The following message is displayed for each variable that **_rmcoll** flags
as omitted because of collinearity:

note: ______ omitted because of collinearity

The following message is displayed for each empty cell of an interaction
that **_rmcoll** encounters:

note: ______ identifies no observations in the sample

**ml** users: it is not necessary to call **_rmcoll** because **ml** flags collinear
variables for you, assuming that you do not specify **ml** **model**'s **collinear**
option. Even so, **ml** programmers sometimes use **_rmcoll** because they need
the sample-specific set of variables, and in such cases, they specify **ml**
**model**'s **collinear** option so that **ml** does not waste time looking for
collinearity again.

**_rmdcoll** performs the same task as **_rmcoll** and checks that *depvar* is not
collinear with the variables in *indepvars*. If *depvar* is collinear with
any of the variables in *indepvars*, then **_rmdcoll** reports the following
message with the 459 error code:

______ collinear with ______

__Options__

**noconstant** specifies that, in looking for collinearity, an intercept not
be included. That is, a variable that contains the same nonzero
value in every observation should not be considered collinear.

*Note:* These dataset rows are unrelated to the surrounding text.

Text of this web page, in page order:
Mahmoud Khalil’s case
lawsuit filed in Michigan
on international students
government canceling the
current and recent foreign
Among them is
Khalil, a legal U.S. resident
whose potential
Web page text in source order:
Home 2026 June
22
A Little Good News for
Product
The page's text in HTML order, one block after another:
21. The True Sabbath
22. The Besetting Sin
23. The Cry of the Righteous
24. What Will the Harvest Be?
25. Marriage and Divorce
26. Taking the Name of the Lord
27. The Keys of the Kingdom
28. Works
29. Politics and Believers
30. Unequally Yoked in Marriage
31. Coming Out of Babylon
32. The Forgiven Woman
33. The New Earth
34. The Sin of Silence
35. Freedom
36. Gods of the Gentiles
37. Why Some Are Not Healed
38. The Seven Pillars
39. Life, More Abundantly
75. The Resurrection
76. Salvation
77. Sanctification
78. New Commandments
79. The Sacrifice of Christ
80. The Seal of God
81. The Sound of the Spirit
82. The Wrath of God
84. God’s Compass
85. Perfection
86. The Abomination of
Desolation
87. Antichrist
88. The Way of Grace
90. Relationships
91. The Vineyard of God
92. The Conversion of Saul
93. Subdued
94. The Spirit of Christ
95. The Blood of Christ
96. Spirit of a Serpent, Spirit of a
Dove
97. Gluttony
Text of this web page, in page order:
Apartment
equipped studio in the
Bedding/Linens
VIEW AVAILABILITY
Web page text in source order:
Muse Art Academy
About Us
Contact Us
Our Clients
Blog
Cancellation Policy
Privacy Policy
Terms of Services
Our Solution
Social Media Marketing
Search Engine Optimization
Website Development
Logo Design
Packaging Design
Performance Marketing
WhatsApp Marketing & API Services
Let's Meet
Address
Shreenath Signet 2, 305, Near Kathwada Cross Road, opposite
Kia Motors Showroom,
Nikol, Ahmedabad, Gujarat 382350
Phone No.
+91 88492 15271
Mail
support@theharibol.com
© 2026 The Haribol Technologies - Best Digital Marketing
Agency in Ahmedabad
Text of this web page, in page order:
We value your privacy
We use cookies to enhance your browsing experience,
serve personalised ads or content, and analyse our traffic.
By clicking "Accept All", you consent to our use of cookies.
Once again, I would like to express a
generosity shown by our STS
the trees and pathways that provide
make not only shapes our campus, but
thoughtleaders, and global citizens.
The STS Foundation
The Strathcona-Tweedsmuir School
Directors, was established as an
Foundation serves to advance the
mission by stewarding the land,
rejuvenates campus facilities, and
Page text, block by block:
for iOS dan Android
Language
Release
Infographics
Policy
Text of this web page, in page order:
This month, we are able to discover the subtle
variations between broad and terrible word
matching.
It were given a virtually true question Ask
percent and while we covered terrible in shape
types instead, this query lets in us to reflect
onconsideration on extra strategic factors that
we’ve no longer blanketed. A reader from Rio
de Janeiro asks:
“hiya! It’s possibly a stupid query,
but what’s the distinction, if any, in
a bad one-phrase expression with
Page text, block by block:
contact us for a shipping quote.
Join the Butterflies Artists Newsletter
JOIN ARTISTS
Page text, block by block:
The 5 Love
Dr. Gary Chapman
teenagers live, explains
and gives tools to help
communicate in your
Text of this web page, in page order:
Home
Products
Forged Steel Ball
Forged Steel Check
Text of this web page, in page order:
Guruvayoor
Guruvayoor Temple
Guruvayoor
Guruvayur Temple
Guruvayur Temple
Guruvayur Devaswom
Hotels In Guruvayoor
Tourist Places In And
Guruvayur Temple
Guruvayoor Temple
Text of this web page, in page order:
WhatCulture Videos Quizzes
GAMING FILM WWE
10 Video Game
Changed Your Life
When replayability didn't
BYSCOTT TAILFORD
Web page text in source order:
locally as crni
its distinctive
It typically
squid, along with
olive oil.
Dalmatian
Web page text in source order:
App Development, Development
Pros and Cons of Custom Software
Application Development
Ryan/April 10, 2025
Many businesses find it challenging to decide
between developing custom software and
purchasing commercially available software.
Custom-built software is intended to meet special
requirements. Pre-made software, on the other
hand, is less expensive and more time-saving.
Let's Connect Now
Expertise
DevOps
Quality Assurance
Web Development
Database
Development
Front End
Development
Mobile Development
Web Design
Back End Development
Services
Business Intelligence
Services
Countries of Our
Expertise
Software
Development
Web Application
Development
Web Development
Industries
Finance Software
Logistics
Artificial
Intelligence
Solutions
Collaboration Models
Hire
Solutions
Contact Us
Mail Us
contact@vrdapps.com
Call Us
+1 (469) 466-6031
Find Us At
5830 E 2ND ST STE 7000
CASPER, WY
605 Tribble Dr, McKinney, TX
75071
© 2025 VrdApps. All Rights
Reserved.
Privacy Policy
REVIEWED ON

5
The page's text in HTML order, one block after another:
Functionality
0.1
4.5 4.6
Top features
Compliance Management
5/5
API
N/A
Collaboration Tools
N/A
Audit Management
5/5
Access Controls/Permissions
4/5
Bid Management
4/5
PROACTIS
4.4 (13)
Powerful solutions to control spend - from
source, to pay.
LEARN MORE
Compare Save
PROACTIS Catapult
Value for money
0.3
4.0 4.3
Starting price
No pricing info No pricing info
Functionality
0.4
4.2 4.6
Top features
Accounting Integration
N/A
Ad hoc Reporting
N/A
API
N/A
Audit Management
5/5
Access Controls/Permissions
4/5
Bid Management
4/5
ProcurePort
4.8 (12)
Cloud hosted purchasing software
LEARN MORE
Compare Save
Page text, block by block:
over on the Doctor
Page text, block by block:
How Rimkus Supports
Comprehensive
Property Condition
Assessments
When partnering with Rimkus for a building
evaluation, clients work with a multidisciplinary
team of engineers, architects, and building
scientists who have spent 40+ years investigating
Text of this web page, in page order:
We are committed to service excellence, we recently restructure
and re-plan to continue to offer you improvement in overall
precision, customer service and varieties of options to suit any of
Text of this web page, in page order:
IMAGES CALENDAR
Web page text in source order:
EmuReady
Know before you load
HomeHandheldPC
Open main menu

**collinear** specifies that collinear variables not be flagged.

**expand** specifies that the expanded, level-specific variables be posted to
**r(varlist)**. This option will have an effect only if there are factor
variables in the variable list.

**forcedrop** specifies that collinear variables be dropped from the variable
list instead of being flagged. This option is not allowed when the
variable list already contains flagged variables, factor variables,
or interactions.

**normcoll** specifies that collinear variables have already been flagged in
*indepvars*. Otherwise, **_rmcoll** is called first to flag any such
collinearity.

__Remarks__

**_rmcoll** and **_rmdcoll** are typically used when writing estimation commands.

**_rmcoll** is used if the programmer wants to flag the collinear variables
from the independent variables.

**_rmdcoll** is used if the programmer wants to detect collinearity of the
dependent variable with the independent variables.

__Examples__

---------------------------------------------------------------------------
Setup
**. webuse auto**
**. generate tt = turn + trunk**

Use **_rmcoll** to identify that we have a collinearity and flag a variable
because of it
**. _rmcoll turn trunk tt**
**. display r(varlist)**

Pass a factor variable to **_rmcoll**
**. _rmcoll i.rep78**
**. display r(varlist)**

Add the **expand** option to loop over the level-specific, individual
variables in **r(varlist)**
**. _rmcoll i.rep78, expand**
**. display r(varlist)**

---------------------------------------------------------------------------

A code fragment for a program that uses **_rmcoll** might read

*...*
**syntax varlist [fweight iweight]** *...* **[, noCONStant** *...* **]**
**marksample touse**
**if "`weight'" != "" {**
**tempvar w**
**quietly gen double `w' = `exp' if `touse'**
**local wgt [`weight'=`w']**
**}**
**else local wgt** */* is nothing */*
**gettoken depvar xvars : varlist**
**_rmcoll `xvars' `wgt' if `touse', `constant'**
**local xvars `r(varlist)'**
*...*

In this code fragment, **varlist** contains one dependent variable and zero
or more independent variables. The dependent variable is split off and
stored in the local macro **depvar**. Then the remaining variables are
passed through **_rmcoll**, and the resulting updated independent variable
list is stored in the local macro **xvars**.

---------------------------------------------------------------------------

__Stored results__

**_rmcoll** and **_rmdcoll** store the following in **r()**:

Scalars
**r(k_omitted)** number of omitted variables in **r(varlist)**

Macros
**r(varlist)** the flagged and expanded variable list